El 25% de los niños en Alemania muestra signos de problemas mentales, mientras que el 3.9% de los estudiantes de primaria y secundaria en Japón no asiste a la escuela: los diferentes números reflejan los desafíos escolares.

El 25% de los niños en Alemania muestra signos de problemas mentales, mientras que el 3.9% de los estudiantes de primaria y secundaria en Japón no asiste a la escuela: los diferentes números reflejan los desafíos escolares.

Sentado en el aula, asistiendo a clases, entregando tareas y conversando con amigos durante el recreo.

Desde el exterior, incluso los niños que parecen llevar una vida escolar sin problemas pueden estar lidiando con una fuerte ansiedad o fatiga en su interior.
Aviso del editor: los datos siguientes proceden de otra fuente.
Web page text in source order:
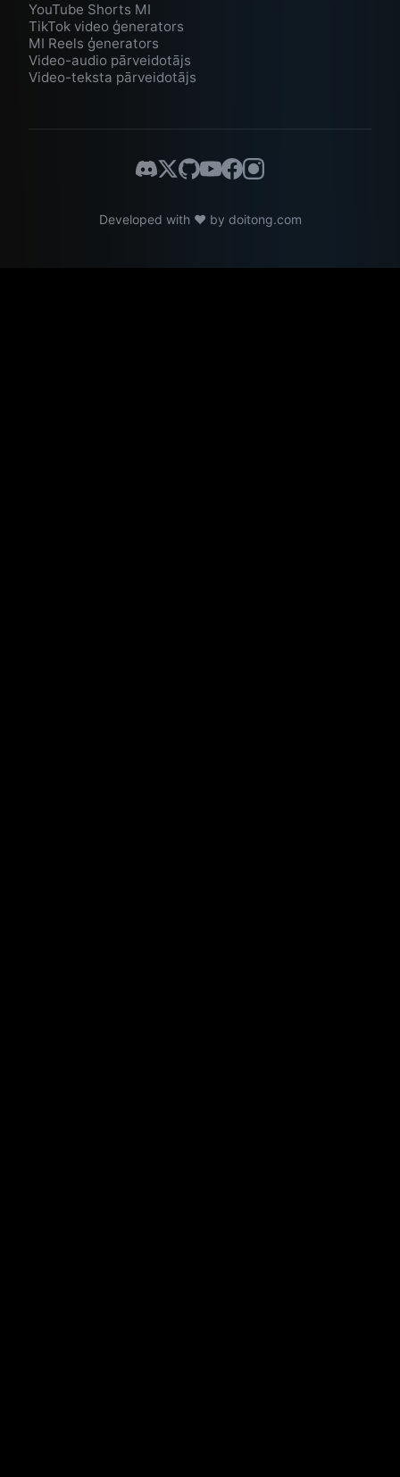
YouTube Shorts MI
TikTok video ģenerators
MI Reels ģenerators
Video-audio pārveidotājs
Video-teksta pārveidotājs
Developed with ❤️ by doitong.com

En la edición 2025/26 del "Barómetro Escolar de Alemania" publicado en Alemania, se confirmó que el 25% de los niños y jóvenes de entre 8 y 17 años muestran signos de una carga psicológica creciente. Esto equivale a uno de cada cuatro.
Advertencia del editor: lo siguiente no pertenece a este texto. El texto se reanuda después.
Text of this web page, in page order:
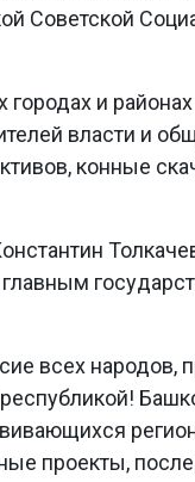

La descomposición muestra que el 15% de los niños se encuentran en un rango donde los problemas psicológicos son evidentes, y el 10% están en un área limítrofe. Esto representa un aumento de cuatro puntos porcentuales desde el 21% de la encuesta anterior.
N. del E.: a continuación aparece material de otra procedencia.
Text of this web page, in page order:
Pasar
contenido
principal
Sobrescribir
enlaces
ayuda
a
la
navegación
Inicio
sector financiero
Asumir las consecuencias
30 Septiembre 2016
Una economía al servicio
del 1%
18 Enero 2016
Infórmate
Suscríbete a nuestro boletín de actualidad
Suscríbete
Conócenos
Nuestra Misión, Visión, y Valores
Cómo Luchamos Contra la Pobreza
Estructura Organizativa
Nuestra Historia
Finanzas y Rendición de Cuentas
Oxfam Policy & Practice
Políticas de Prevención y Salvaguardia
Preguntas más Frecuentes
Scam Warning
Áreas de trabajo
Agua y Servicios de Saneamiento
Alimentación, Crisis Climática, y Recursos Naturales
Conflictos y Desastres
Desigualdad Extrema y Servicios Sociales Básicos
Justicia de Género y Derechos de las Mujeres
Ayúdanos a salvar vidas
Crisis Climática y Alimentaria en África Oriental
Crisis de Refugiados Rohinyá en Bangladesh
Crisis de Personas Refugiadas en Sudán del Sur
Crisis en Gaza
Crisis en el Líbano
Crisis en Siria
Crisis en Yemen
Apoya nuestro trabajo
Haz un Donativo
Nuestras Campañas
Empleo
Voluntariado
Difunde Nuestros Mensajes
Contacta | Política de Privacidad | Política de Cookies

Sin embargo, este 25% no representa la tasa de diagnóstico de enfermedades mentales. Es el resultado de un cribado que utiliza cuestionarios para verificar el estado de las emociones, el comportamiento, la atención y las relaciones humanas. No es el porcentaje de niños a los que un médico ha diagnosticado una enfermedad, sino un número que indica la posibilidad de que se necesite una vigilancia y apoyo cuidadosos.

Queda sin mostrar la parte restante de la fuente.